Your instructions: Copy nothing from the entries below except the lines from the one containing "statements of historical" through the one containing "and the negative", and copy those exactly.

** Opening Dataset extract block **

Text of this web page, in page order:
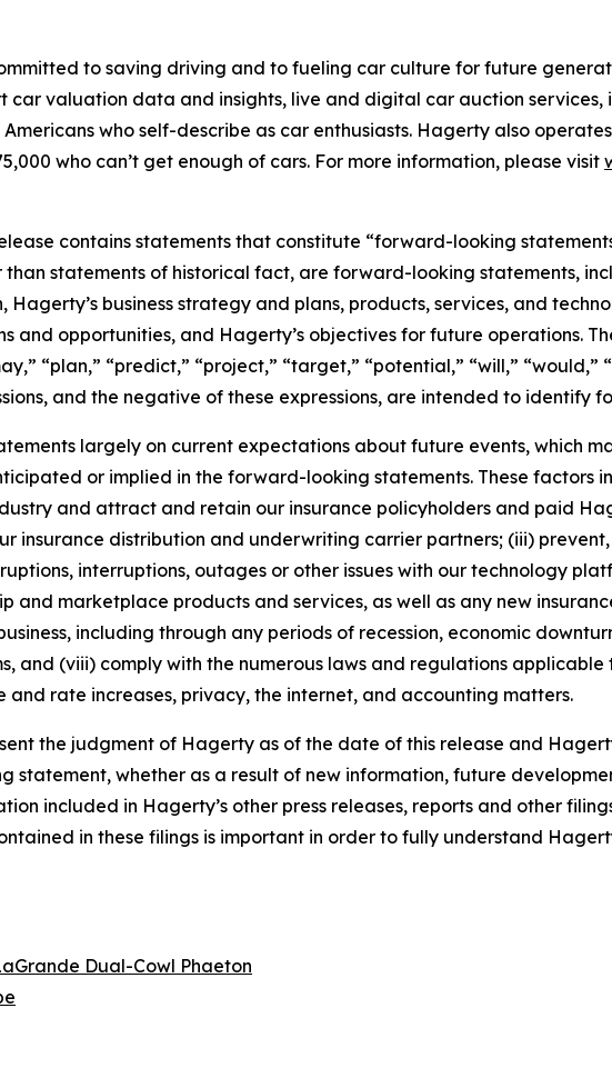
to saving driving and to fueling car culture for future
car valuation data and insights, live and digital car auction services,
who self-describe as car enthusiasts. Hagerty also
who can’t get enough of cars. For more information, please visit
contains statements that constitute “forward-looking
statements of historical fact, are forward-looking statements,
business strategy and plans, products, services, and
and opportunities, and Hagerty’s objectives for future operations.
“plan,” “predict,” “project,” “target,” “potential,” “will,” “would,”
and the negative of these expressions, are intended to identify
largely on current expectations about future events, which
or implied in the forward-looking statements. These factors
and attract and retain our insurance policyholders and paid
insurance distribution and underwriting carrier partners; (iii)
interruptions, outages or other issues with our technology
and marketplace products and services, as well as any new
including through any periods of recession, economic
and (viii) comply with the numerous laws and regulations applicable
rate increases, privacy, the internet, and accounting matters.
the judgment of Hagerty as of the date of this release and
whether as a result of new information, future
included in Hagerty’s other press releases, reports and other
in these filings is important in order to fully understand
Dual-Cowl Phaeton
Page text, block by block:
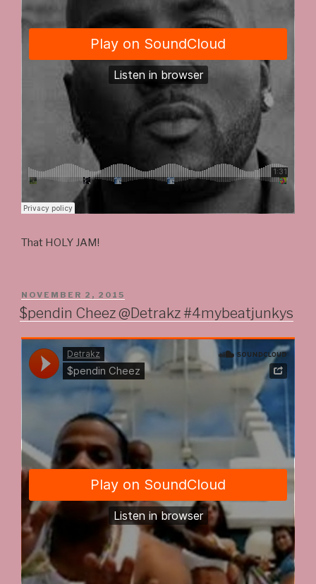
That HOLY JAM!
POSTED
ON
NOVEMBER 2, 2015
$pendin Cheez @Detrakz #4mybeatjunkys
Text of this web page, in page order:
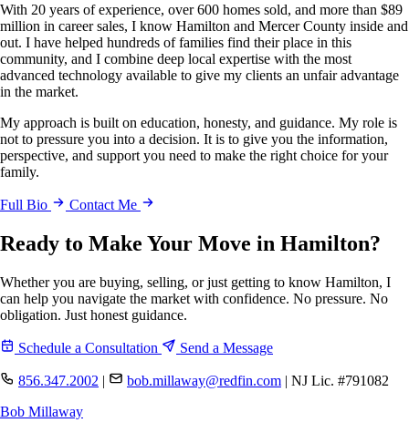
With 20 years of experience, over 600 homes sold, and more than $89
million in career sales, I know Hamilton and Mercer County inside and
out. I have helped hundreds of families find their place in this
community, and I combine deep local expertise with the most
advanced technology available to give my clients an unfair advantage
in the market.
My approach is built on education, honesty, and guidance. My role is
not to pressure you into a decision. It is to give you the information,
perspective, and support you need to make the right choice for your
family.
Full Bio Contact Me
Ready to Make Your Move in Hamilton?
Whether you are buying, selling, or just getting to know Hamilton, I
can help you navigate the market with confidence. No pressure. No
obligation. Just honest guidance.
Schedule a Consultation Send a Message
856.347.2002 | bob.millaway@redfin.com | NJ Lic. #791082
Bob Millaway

** Closing Dataset extract block **

Expected answer:
statements of historical fact, are forward-looking statements,
business strategy and plans, products, services, and
and opportunities, and Hagerty’s objectives for future operations.
“plan,” “predict,” “project,” “target,” “potential,” “will,” “would,”
and the negative of these expressions, are intended to identify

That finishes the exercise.